PDF, however, has many advantages over TIFF, even for imaging. It has many of the compression formats of TIFF, and it also supports JPEG2000 and JBIG2, two newer formats that offer size and quality benefits over anything in TIFF.
More importantly, though, a PDF can have a lot more than just images in it. TIFF supports a rich metadata model. PDF has metadata and it can also store annotations and recognized text. In addition PDF viewers are everywhere, including mobile devices.
PDF for Document Images
Documents in a document management system typically go through three phases: Capture, Collaboration/Processing, and Archival. PDF has strengths over TIFF in all of three phases.
In the Capture phase, we are scanning the document, cleaning it, classifying it, indexing its text and metadata, and putting it into the proper place in our repository.
In the Collaboration/Processing phase, the document is going through a workflow. It is being actively read, marked up, and processed.
Finally, in the Archival phase, the document is a record of work. It won’t be actively looked at, but it needs to be available for reference or compliance. It’s vital that the document be findable via search.
PDF in the Capture Phase
The goal of the capture phase is to get the document into the system in a way that it will be useful later. Capture is a highly automatable process, but it’s also useful to use automation to assist a human operator.
The first thing you should do is scan directly as PDF. Nearly every scanner driver and capture software can do this. At this point, you should also OCR the document to create a Searchable PDF.
A searchable PDF is simply a PDF with multiple layers. The top layer is the original image as it was scanned in. Under that layer is a layer of text accurately positioned so that each word is directly behind the pixels that represent the word. Sophisticated OCR can also identify headers in the document and create PDF bookmarks.
This has a few benefits:
- You can select the text, copy it to the clipboard, and then paste into a metadata collection form.
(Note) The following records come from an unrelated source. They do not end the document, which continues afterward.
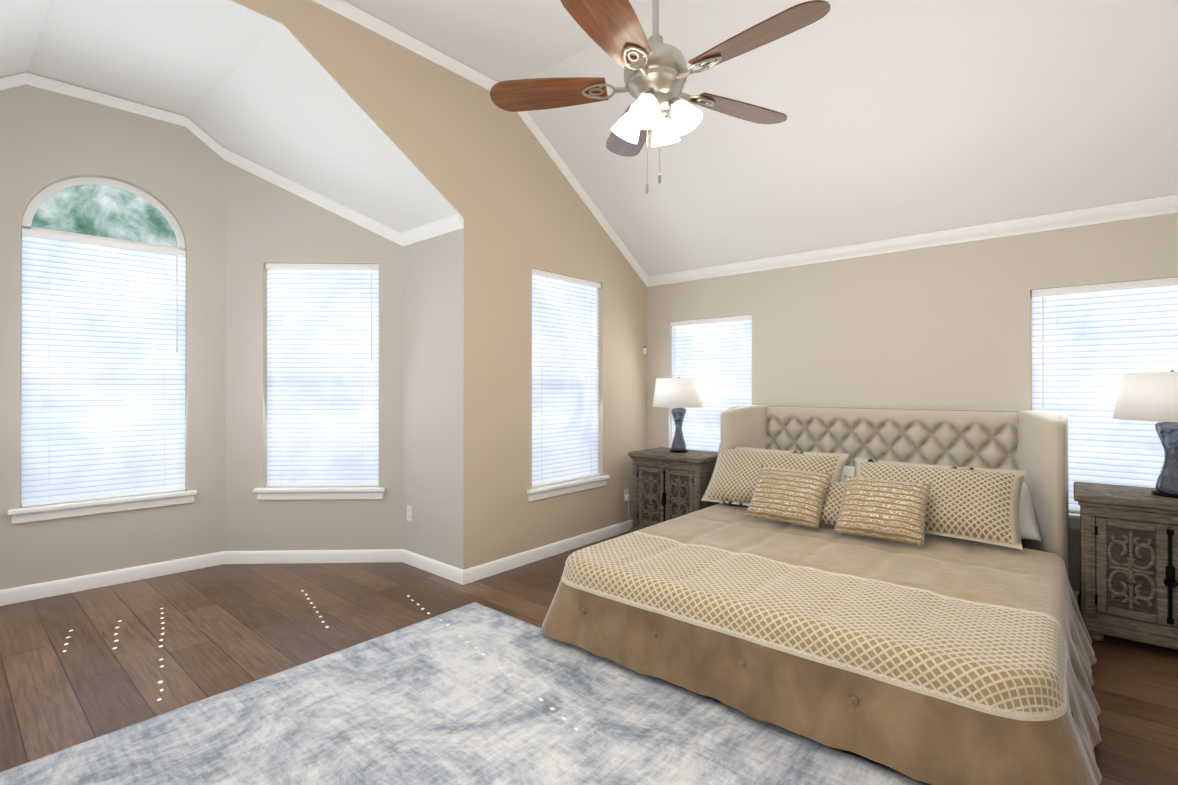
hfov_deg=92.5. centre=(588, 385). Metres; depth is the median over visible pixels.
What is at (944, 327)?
wall
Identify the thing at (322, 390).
window
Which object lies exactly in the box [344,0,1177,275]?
ceiling
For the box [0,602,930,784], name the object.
rug
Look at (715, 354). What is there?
window
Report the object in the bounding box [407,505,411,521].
outlet
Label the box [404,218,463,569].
wall
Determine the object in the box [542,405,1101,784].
bed
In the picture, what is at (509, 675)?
light
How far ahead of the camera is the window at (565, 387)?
4.67 m
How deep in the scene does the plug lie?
5.22 m
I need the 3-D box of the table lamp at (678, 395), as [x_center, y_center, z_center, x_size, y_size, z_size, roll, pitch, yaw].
[0.783,0.248,4.915,0.456,0.658,0.456,0,0,41]
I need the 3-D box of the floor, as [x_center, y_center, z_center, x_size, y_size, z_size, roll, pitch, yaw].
[-0.402,1.387,2.641,6.650,0.080,5.990,0,0,41]
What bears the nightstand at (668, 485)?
on the floor
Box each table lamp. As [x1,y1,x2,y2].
[653,377,704,452]
[1113,369,1177,497]
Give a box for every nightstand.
[628,447,719,531]
[1074,481,1177,649]
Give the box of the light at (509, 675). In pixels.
[63,590,578,730]
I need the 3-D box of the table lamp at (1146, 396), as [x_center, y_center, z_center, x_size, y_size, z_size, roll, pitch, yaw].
[3.034,0.243,2.931,0.456,0.658,0.456,0,0,41]
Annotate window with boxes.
[7,177,196,523]
[253,263,385,499]
[527,268,609,501]
[670,315,751,451]
[1031,277,1177,529]
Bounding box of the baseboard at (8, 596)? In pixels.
[0,519,1079,605]
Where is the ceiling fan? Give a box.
[490,0,829,193]
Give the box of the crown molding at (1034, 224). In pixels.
[0,0,1177,286]
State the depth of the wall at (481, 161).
4.10 m
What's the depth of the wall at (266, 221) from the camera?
4.30 m
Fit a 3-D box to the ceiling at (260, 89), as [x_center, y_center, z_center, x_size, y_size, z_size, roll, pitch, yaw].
[-2.656,-1.546,3.325,2.047,0.951,3.340,0,0,41]
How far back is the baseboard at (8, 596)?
4.16 m
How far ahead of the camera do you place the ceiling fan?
2.04 m
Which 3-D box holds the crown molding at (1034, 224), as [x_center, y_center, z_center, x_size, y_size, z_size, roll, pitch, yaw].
[-0.349,-1.569,2.603,6.110,1.199,5.590,0,0,41]
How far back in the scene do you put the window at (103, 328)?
3.83 m
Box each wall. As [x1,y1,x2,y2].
[0,85,224,589]
[225,161,403,550]
[232,0,646,569]
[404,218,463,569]
[647,213,1177,591]
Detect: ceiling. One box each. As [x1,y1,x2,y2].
[0,0,462,231]
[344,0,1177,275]
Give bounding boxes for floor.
[0,531,1177,784]
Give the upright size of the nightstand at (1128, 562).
0.775 m
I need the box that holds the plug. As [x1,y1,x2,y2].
[624,488,629,519]
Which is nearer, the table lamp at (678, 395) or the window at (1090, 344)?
the window at (1090, 344)
- You can highlight search hits.
- With bookmarks, you can easily navigate to the important parts of the document.
- Search engines will be able to index the PDF and return it later as a search result.
If you scan batches of documents together, then during the capture phase, you need to split and merge pages to build your actual documents. You might also need to rotate pages that are upside-down or landscape. You should be able to automate some of this if you use can detect blank pages or recognize barcode separator pages. Pages that were not scanned correctly can be rescanned and used replace the original.
The next step is to classify the document. If you use standardized forms, then using a forms recognition engine can match the form against registered templates. You should also be able to use zonal OCR and Optical Mark Recognition (OMR) to extract the filled in fields.
Once you have classified the document, you can now fill in its metadata, put it into the proper place in the repository and kick off the initial workflows. A lot of this can be automated and assisted because the PDF already contains the text.
PDF in the Collaboration/Processing Phase
Document Images are often used to kick off processes. Bills to be paid, forms to be tabulated, receipts to be reimbursed, and medical records to be filed are typical documents that started out as paper, but are now in your document management system, ready to be worked on.
Because PDF supports a rich annotation model, you can add notes, highlights, stamps and other markup and be sure that anyone with a PDF viewer will be able to see it. In addition to the ubiquitous Acrobat Reader, many mobile and web applications have PDF viewers integrated into them. Unlike TIFF, you can be very sure that your PDF and its annotations will be viewable by anyone who needs to work with the document.
Typically, in order to process a document, you need to search inside of it. If you created searchable PDF in the capture phase, then you can search within the document and see your searches highlighted within the document
PDF in the Archival Phase
PDF shines as an archival format, specifically the subset of PDF that is standardized as PDF/A. This format was designed for archival, and it is guaranteed to be stable. Since PDF/A is a subset of PDF, all standard viewers, indexers, and information extractors know how to read it. The important thing to remember is to make sure that anything generating PDF knows how to limit its output to PDF/A.
But, the best part of PDF as an archival format is that it is searchable. Usually, when working with documents, you are generally aware of how to find the ones you need, and workflows are constantly making sure that everyone knows which documents they need to work on right now.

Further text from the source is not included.